> [Instructions for the task]
If a line in the material below has the word "then", copy it.

> [Excerpted data]

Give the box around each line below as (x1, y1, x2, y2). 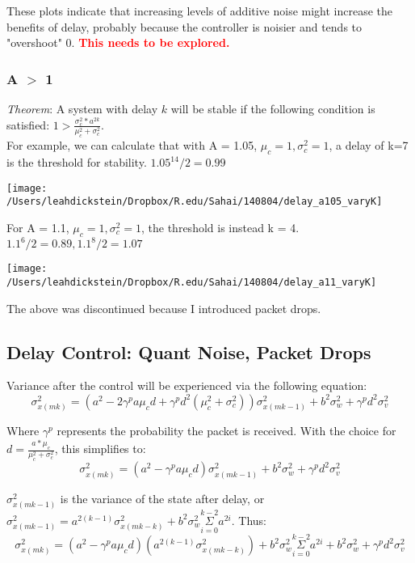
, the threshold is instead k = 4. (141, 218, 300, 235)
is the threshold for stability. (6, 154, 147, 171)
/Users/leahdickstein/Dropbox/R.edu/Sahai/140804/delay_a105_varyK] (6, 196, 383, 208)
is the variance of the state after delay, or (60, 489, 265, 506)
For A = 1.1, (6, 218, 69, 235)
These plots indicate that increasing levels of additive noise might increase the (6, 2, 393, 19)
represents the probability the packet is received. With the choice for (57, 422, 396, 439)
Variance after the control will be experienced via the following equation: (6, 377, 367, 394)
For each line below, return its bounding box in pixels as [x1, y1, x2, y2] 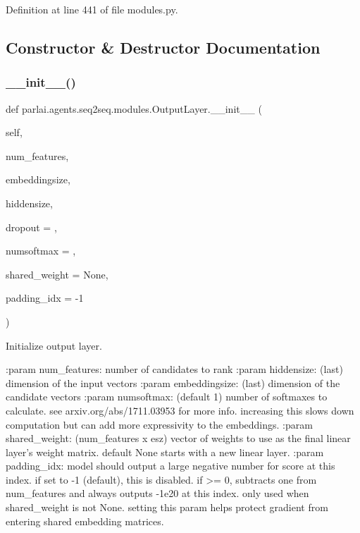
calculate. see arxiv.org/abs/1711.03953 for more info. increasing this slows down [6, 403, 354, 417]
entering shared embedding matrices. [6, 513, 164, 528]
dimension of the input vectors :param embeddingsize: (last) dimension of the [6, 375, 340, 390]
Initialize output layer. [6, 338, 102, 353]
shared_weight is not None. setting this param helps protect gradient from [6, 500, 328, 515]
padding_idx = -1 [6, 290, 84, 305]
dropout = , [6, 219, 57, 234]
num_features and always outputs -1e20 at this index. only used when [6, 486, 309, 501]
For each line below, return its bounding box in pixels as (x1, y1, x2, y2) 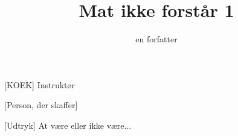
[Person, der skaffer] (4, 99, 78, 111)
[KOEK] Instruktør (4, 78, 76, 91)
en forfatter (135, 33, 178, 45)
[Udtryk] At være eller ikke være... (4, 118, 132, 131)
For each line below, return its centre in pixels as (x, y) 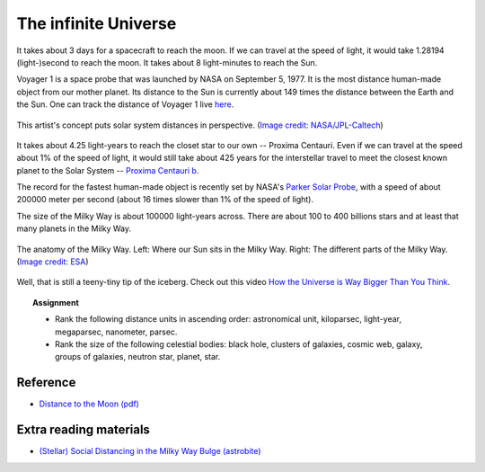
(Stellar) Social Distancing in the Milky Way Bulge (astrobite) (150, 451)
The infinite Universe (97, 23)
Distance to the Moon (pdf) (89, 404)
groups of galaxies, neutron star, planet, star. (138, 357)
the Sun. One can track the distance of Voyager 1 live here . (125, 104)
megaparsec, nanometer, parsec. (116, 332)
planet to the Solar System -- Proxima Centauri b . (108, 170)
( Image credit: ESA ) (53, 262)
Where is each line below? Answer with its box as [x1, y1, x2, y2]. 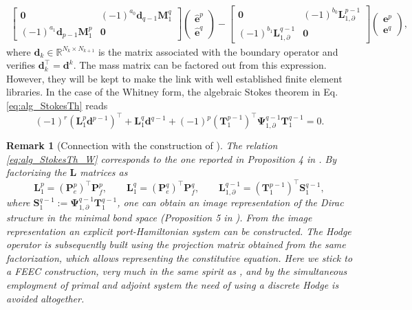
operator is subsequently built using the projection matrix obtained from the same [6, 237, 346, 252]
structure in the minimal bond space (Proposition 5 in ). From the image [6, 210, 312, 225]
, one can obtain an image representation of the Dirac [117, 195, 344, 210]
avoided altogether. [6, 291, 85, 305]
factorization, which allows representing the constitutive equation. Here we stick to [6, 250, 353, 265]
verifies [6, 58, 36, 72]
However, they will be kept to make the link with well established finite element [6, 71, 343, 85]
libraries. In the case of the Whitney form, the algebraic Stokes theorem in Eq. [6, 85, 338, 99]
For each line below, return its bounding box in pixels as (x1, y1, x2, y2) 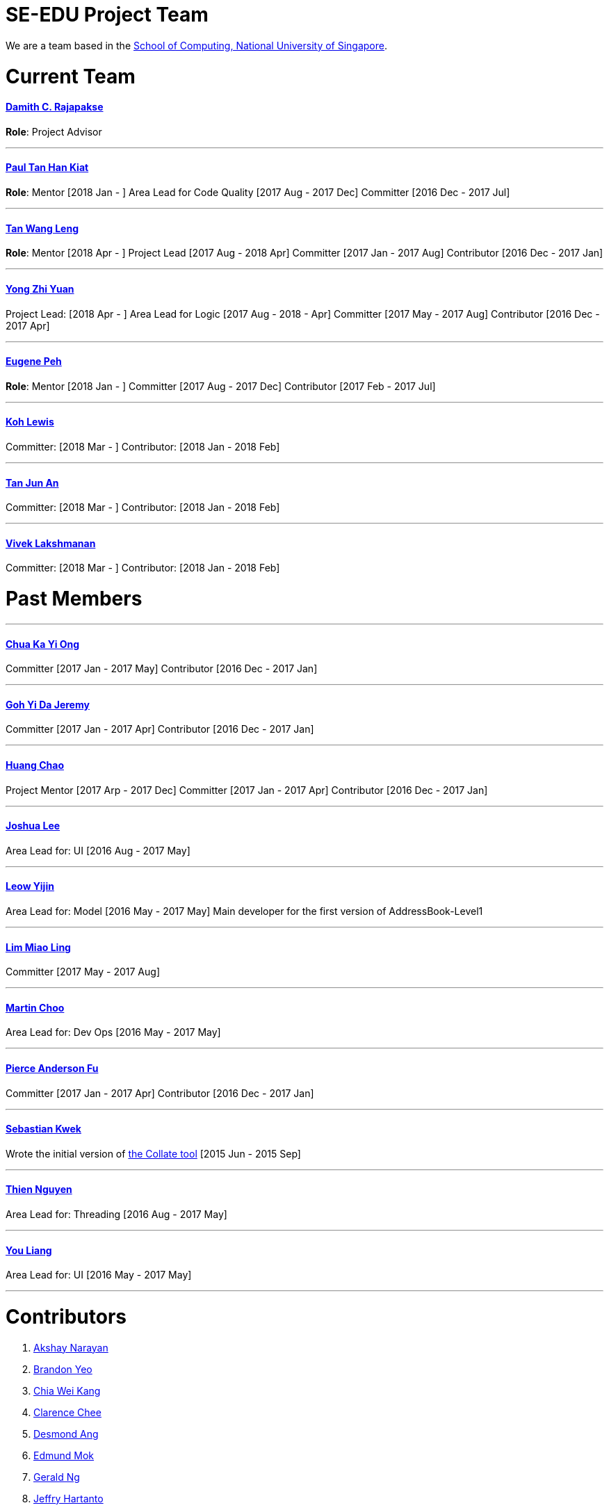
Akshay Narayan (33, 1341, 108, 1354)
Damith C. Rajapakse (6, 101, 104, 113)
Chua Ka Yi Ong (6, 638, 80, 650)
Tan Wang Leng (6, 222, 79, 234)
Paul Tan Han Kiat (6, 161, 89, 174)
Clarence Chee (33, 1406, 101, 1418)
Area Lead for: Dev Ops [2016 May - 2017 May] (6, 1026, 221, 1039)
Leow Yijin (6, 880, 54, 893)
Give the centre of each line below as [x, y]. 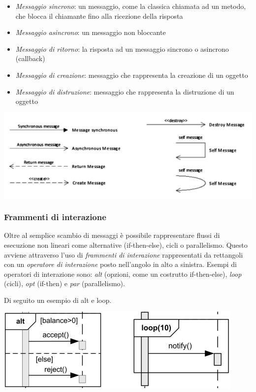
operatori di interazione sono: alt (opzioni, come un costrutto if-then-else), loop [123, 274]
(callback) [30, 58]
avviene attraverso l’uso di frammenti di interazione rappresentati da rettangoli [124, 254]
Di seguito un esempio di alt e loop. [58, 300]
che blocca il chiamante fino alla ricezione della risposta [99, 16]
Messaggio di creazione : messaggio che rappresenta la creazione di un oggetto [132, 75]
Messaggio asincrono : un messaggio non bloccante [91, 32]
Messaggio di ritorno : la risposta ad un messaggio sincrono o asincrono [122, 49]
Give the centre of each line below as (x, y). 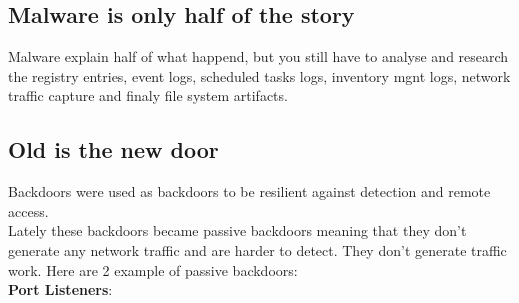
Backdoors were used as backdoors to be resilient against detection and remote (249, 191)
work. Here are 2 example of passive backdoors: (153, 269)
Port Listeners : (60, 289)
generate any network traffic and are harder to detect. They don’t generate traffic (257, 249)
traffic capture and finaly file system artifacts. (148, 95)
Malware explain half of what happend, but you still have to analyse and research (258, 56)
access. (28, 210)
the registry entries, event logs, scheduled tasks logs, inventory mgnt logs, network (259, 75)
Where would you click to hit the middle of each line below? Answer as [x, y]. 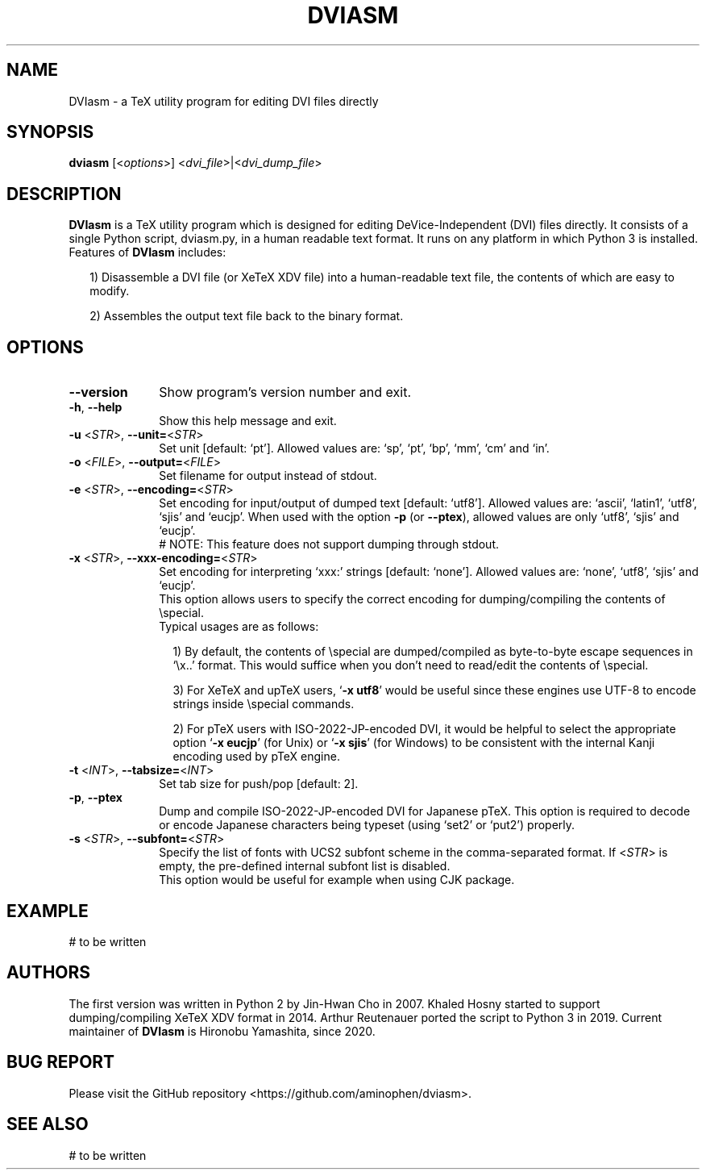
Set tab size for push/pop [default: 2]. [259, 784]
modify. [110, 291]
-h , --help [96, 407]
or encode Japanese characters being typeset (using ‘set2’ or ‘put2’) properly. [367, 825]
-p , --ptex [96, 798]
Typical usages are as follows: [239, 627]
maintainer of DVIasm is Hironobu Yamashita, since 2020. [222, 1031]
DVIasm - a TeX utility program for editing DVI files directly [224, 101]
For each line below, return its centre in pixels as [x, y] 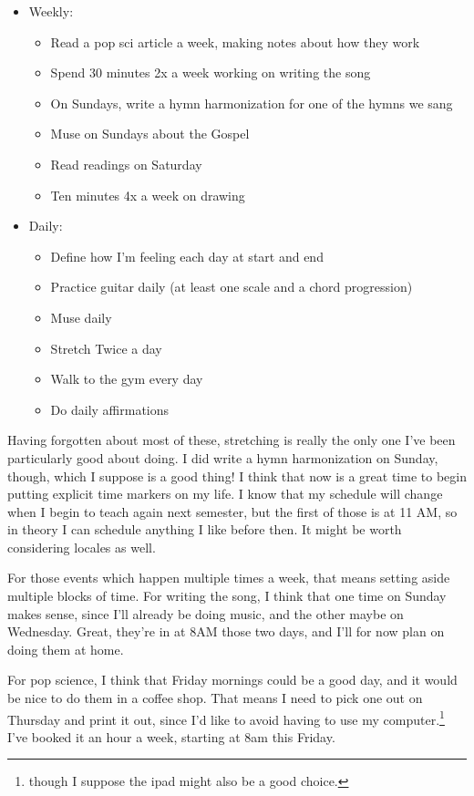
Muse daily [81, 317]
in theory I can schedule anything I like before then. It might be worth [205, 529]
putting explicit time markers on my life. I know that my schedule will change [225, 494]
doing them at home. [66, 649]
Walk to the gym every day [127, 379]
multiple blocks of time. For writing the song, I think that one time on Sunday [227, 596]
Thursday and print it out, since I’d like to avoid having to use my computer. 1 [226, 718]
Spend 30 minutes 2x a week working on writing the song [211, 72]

> [Response to the task]
operatori di interazione sono: alt (opzioni, come un costrutto if-then-else), loop [123, 274]
in theory I can schedule anything I like before then. It might be worth [205, 529]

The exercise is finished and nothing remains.